Melanie Maxwell | AnnArbor.com

When Roger Newton started the first Esperion Therapeutics in 1998, he raised more than $200 million and sold his company to Pfizer for $1.3 billion. Now in its second life, the Plymouth Township-based drug development company closed a new $33 million round of funding last week.

The funding will allow the company continue its growth as it develops a drug that could help people who have negative reactions to Lipotor lower their cholesterol. The investment round, the largest in Ann Arbor since medical device company CytoPherx raised $34 million last year, was not easy to close.

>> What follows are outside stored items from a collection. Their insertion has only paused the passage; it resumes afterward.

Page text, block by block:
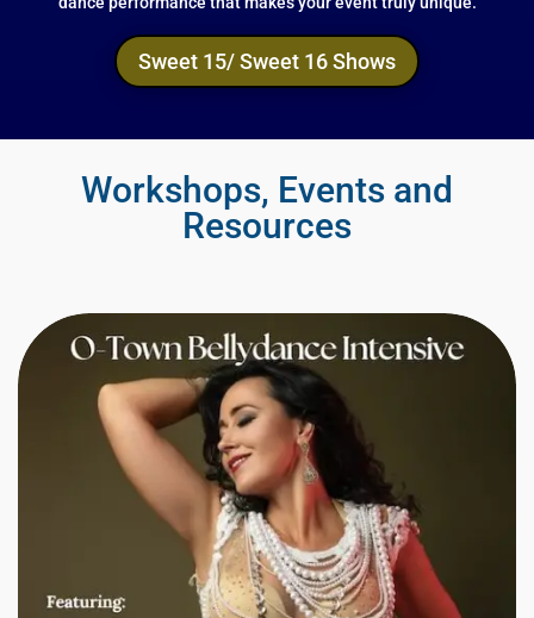
Sweet 15/ Sweet 16 Shows
Workshops, Events and
Resources
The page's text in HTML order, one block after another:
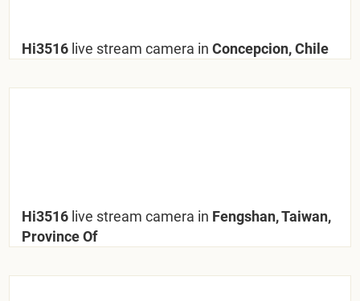
Hi3516 live stream camera in Concepcion, Chile
Hi3516 live stream camera in Fengshan, Taiwan,
Province Of
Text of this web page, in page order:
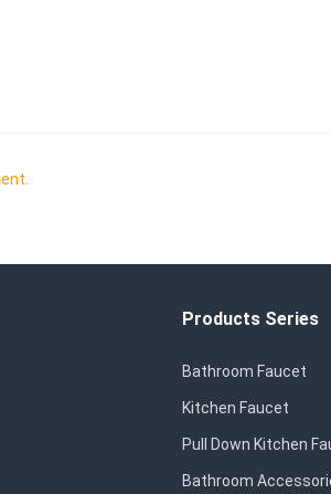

“Ever since the global financial crisis in 2008, if you talk to anyone in the biotech industry they would say it is much harder,” said CEO Tim Mayleben, who rejoined the company last December.

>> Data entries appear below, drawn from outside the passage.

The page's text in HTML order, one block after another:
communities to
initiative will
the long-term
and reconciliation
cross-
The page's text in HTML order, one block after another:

“… There are fewer venture capital firms, fewer alternative sources of funds, it has been a shrinking universe of potential investors. You really have to try harder and you have to stand out more.”

This funding round drew from previous investors in the company including local VC fund Arboretum Ventures as well as newcomer Longitude Capital. Mayleben believes that his current company has a unique asset that has helped it attract this kind of funding.

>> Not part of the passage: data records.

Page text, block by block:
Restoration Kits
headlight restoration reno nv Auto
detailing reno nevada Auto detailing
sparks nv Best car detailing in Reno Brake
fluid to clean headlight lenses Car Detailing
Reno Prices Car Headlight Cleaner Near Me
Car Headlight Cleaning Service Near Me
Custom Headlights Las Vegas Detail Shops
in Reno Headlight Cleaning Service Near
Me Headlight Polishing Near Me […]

"I like to say that there’s only one Roger Newton," he said.

"There's only one guy who co-discovered Lipitor, founded the original Esperion and now brought it back. ... There’s a lot of people that want to be part of that."

Newton raised an initial $22.75 million in 2008 to buy back the patent for the molecule, ETC-1002, that he said excited him more than anything he had ever seen before. He used that money to re-found Esperion, bringing a number of former Pfizer and Esperion employees on board with him.

Esperion is using ETC-1002 to develop a drug in pill form that will be able to lower low-density lipoprotein (LDL) cholesterol in patients without affecting the more healthy high-density lipoprotein (HDL) cholesterol. The drug uses a different process than Lipotor, which Newton also co-discovered.

“This drug will be able to be used by people who cannot tolerate statins, or who are statin resistant,” Newton said.

“That is potentially 9 million people who currently have trouble lowering their cholesterol to where they want it. The only other non-statin drug only lowers cholesterol by 15-18 percent. We can get up to 40 percent lowering which is much more comparable to Lipitor.”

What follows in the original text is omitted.